CPT® Code 61559

Extensive craniectomy for multiple cranial suture craniosynostosis (eg, cloverleaf skull); recontouring with multiple osteotomies and bone autografts (eg, barrel-stave procedure) (includes obtaining grafts)

Craniosynostosis is a congenital condition characterized by the premature fusion of one or more cranial sutures in infants, which can lead to significant complications.
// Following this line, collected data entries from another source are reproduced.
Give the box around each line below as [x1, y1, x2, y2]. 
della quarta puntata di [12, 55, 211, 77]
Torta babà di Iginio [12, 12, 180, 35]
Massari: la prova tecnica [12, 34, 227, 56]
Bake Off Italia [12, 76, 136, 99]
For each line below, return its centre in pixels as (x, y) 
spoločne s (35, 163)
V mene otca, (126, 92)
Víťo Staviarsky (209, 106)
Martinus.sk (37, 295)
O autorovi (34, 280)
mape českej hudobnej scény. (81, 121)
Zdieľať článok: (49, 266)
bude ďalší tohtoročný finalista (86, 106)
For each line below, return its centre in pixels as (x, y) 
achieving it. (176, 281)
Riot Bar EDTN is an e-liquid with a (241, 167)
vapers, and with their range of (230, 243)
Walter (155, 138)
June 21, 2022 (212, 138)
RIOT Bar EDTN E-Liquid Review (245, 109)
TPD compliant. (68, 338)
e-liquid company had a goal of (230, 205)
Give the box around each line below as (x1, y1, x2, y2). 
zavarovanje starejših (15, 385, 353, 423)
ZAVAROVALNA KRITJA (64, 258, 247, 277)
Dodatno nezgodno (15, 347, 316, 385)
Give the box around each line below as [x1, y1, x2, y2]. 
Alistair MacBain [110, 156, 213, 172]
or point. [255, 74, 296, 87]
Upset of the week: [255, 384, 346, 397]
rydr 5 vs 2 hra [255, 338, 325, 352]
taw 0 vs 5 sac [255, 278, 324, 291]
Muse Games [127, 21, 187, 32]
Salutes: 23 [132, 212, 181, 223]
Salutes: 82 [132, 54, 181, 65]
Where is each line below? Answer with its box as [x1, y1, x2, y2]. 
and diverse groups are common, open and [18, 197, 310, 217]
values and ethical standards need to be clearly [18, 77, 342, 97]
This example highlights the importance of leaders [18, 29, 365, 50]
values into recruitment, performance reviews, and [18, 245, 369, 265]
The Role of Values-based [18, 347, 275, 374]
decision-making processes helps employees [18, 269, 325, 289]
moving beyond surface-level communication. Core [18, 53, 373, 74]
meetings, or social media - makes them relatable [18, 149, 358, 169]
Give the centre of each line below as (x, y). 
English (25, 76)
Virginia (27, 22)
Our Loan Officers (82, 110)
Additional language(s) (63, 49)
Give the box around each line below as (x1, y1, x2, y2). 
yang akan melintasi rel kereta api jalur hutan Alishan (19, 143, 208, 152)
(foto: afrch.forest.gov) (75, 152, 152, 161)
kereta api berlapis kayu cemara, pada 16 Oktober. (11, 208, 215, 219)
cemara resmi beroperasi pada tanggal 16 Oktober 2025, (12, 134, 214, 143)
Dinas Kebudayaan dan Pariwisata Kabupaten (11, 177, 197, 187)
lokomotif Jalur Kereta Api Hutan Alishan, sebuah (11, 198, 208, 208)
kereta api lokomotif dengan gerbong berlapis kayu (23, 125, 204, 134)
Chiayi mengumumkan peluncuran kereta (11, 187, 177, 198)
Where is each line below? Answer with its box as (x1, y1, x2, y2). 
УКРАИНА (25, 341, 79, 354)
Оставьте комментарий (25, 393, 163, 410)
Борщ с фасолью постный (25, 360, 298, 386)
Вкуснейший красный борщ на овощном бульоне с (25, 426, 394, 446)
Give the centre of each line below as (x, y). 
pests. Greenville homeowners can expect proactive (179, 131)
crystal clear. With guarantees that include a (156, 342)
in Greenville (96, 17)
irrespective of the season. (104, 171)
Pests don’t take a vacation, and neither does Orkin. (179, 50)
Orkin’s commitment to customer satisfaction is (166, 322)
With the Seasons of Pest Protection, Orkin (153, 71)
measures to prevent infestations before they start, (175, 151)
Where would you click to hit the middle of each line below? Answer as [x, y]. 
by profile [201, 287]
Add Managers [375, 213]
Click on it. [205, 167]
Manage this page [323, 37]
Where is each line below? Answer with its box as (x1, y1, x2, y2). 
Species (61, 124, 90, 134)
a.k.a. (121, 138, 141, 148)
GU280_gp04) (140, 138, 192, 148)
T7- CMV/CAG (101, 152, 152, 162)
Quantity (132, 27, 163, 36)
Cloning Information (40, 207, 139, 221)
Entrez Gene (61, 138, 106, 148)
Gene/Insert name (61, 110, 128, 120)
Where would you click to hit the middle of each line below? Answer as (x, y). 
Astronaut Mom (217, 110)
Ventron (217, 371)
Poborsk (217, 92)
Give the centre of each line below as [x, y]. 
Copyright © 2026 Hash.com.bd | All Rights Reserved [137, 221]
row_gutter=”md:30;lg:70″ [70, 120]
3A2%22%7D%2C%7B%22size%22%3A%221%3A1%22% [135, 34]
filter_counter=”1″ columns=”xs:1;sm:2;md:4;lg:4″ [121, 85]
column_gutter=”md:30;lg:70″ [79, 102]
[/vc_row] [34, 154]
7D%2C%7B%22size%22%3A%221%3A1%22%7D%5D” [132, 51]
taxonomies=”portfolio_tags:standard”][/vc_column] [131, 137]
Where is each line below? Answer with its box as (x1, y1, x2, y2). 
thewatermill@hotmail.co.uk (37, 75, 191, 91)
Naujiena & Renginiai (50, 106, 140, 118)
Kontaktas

The early closure of these sutures restricts the normal growth of the skull, resulting in increased intracranial pressure and potential impairment of brain development. This condition can manifest as abnormalities in the shape of the head, often requiring surgical intervention to correct. Craniosynostosis can occur in isolation or as part of various syndromes, including Crouzon, Apert, Carpenter, Chotzen, or Pfeiffer syndrome, which may present with additional physical anomalies. The classification of craniosynostosis is divided into simple, where only a single suture is affected, and complex, where multiple sutures are involved. The surgical procedure described by CPT® Code 61559 involves an extensive craniectomy, which is a significant surgical intervention aimed at correcting the deformities associated with multiple cranial suture craniosynostosis. This procedure includes the recontouring of the skull through multiple osteotomies and the use of bone autografts, such as in the barrel-stave technique, to achieve optimal cosmetic and functional outcomes. The process also encompasses the harvesting of grafts, which are essential for reshaping the skull and ensuring proper healing and structural integrity post-surgery.